Fauci spoke near the beginning of a three-day international conference on “Exploring the Mind, Body & Soul: How Innovation and Novel Delivery Systems Improve Human Health,” taking place virtually May 6-8.

It is the fifth conference of its kind organized by the Pontifical Council for Culture and the Cura Foundation, which describes itself as “a nonsectarian, nonpartisan, public 501(c)(3) organization with a mission to improve human health globally.”

Cura Foundation president Robin Smith and Cardinal Gianfranco Ravasi gave the opening remarks. 

Cardinal Ravasi said that “the body is a fundamental reality of human existence and of communication,” and pointed to Christianity’s central mystery, the Incarnation.

He said the conference would be organized around three themes, which he described as three stars that light up the sky: the body, the soul, and the mind.

The cardinal added that the conference would involve dialogue with different experts and people on these themes, and that people’s visions on the issues would differ.

Deepak Chopra, a leading figure in the New Age movement, was part of a discussion with Dr. Rudolf Tanzi about inflammation and the brain, moderated by surgeon and television personality Dr. Mehmet Oz.

Chopra and Tanzi are co-authors of the book, The Healing Self, about “how a positive attitude can trigger health,” according to Oz.

In the context of neurological diseases such as Alzheimer’s, Lou Gehrig’s Disease, and Parkinson’s disease, Chopra gave his lifestyle advice for decreasing stress-based inflammation, including good sleep, mind-body coordination, exercise, emotional resilience, food, mindfulness, and yoga.

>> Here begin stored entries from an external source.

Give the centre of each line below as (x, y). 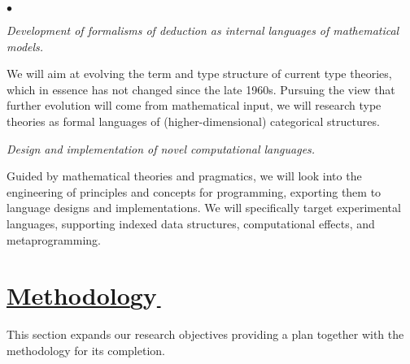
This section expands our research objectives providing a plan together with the (205, 334)
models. (25, 46)
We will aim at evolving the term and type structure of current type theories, (199, 74)
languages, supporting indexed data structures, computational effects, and (191, 223)
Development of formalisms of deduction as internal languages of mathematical (203, 30)
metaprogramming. (54, 239)
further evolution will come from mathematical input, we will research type (194, 105)
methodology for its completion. (86, 350)
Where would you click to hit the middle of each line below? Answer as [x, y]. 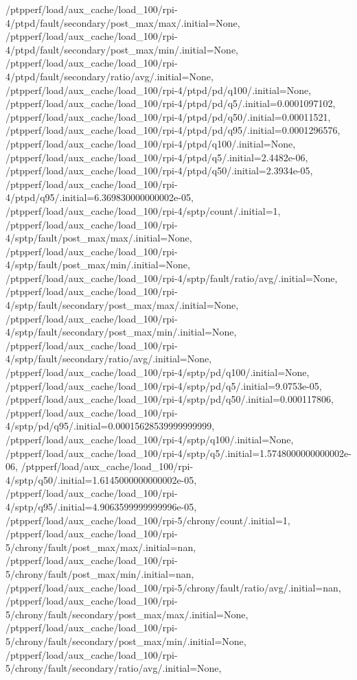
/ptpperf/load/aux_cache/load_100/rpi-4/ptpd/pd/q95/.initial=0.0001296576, [173, 130]
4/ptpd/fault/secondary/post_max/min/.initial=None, [122, 49]
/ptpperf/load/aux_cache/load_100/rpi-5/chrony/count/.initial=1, [148, 520]
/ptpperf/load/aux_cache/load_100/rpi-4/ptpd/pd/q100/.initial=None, [159, 90]
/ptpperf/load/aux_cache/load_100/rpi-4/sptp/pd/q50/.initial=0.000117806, [170, 399]
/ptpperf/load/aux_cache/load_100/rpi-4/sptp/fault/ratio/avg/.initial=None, [172, 278]
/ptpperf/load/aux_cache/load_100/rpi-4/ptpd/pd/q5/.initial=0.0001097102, [171, 103]
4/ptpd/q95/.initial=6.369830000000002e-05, [100, 197]
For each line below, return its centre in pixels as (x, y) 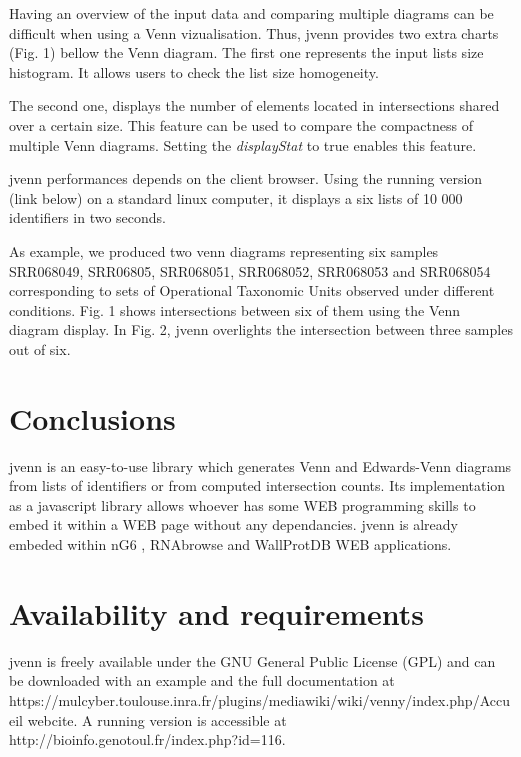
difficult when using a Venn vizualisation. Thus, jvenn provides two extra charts (254, 32)
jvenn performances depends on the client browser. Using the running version (246, 178)
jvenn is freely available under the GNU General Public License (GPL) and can (252, 660)
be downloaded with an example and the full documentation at (202, 680)
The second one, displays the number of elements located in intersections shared (254, 105)
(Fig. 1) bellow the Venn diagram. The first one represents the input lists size (246, 52)
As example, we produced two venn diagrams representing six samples (224, 250)
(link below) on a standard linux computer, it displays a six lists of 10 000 (236, 197)
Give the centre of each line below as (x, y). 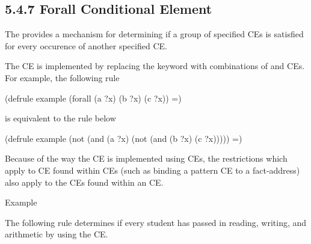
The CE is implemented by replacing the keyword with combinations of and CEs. (155, 66)
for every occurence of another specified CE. (86, 45)
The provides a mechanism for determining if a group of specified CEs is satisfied (154, 34)
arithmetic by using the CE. (57, 234)
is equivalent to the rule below (60, 118)
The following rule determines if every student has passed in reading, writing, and (156, 222)
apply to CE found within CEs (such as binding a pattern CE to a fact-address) (152, 170)
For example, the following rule (62, 77)
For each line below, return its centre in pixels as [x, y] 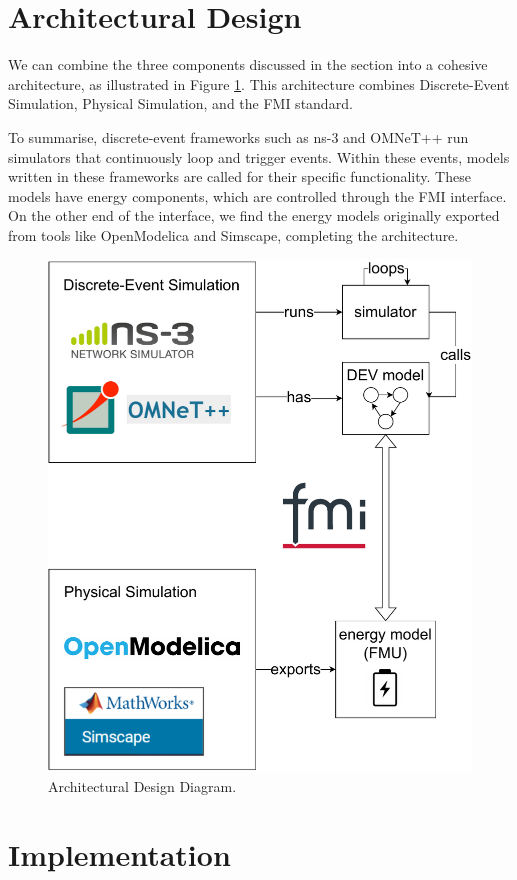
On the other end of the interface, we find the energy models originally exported [254, 215]
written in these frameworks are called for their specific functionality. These [239, 176]
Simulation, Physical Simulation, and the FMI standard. [180, 103]
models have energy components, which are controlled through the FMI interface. [257, 195]
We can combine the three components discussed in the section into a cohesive [248, 64]
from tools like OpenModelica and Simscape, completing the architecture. [233, 234]
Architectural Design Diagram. [142, 785]
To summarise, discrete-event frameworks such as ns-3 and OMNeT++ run [238, 136]
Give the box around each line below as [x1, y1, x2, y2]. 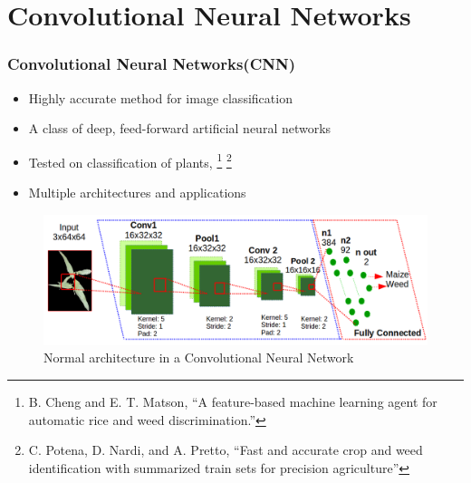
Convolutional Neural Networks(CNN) [7, 53, 296, 75]
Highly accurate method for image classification [28, 88, 293, 107]
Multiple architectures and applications [28, 183, 246, 202]
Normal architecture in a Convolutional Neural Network [43, 348, 354, 367]
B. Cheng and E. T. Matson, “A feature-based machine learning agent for [28, 391, 437, 411]
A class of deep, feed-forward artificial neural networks [28, 119, 332, 138]
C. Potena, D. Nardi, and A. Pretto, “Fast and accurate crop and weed [28, 440, 423, 459]
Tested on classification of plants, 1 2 [28, 150, 232, 171]
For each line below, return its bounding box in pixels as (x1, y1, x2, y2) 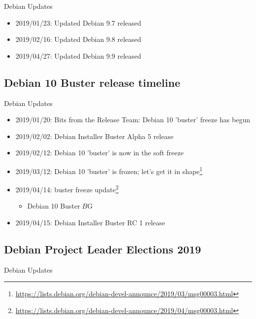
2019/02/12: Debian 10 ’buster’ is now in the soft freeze (15, 147, 184, 158)
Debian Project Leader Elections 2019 (4, 242, 201, 257)
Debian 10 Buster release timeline (4, 74, 181, 90)
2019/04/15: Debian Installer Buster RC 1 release (15, 217, 165, 228)
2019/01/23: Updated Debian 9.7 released (15, 17, 141, 28)
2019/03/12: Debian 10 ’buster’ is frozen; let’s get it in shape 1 (15, 164, 203, 176)
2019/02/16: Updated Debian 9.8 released (15, 34, 141, 44)
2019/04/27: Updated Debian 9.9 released (15, 50, 141, 61)
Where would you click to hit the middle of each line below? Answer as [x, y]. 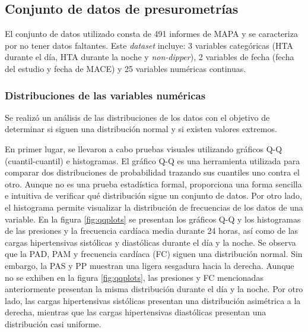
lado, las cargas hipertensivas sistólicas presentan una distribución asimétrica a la [153, 300]
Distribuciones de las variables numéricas [105, 95]
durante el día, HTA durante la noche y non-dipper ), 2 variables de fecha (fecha [150, 57]
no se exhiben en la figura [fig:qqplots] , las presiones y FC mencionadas [134, 277]
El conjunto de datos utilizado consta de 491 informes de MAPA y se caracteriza [151, 34]
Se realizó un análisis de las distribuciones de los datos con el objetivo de [137, 117]
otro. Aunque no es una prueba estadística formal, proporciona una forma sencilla [153, 184]
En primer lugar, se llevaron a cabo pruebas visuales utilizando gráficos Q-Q [144, 148]
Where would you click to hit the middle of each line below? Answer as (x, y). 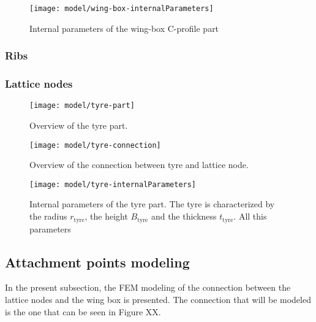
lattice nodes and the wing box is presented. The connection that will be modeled (158, 299)
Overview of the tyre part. (79, 125)
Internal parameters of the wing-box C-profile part (124, 28)
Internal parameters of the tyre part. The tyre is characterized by (152, 204)
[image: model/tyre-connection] (95, 145)
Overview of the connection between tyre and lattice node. (139, 165)
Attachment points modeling (97, 262)
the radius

Oz asked Chopra about “the mind’s role in healing the body.”

Chopra said: “One of the fundamental questions in science is called ‘the hard problem of consciousness’: How do we experience thoughts, feelings, emotions, insight, intuition, inspiration, creativity, vision, even reverence for God?” 

The question, he continued, is “how does the brain do that? Is the mind doing the brain or the brain doing the mind? And right now, the conversation seems to be neither is doing each other.”

“Consciousness is more fundamental. We experience it subjectively as the mind and we experience it objectively as the body and the brain, but the brain is part of the body,” he said.

This “consciousness,” he suggested, is “what spiritual traditions call the soul and cognitive scientists call the conscious agent.”

Oz asked Chopra “what gives you this essence, that soul? Where does that come from in your cosmology?”

Chopra said that “right now cognitive scientists, those who believe in this framework, say that that soul, or that conscious agent, is an aspect of a universal consciousness which religions might call God.”

“It doesn’t matter what you call it… there’s an underlying field of awareness, of consciousness, which modulates itself and differentiates itself into conscious agents which we call souls.”

The Vatican health conference also features the CEOs of large pharmaceutical companies, including Moderna and Pfizer, along with celebrities active in medical philanthropy, global health advocates, policymakers, physicians, and religious leaders.

The conference’s website lists more than 100 speakers, including Kerry Kennedy, Cindy Crawford, John Sculley, Brandon Marshall, Joe Perry of the rock band Aerosmith, and Msgr. Dario Edoardo Viganò, prefect emeritus of the Vatican Secretariat for Communications.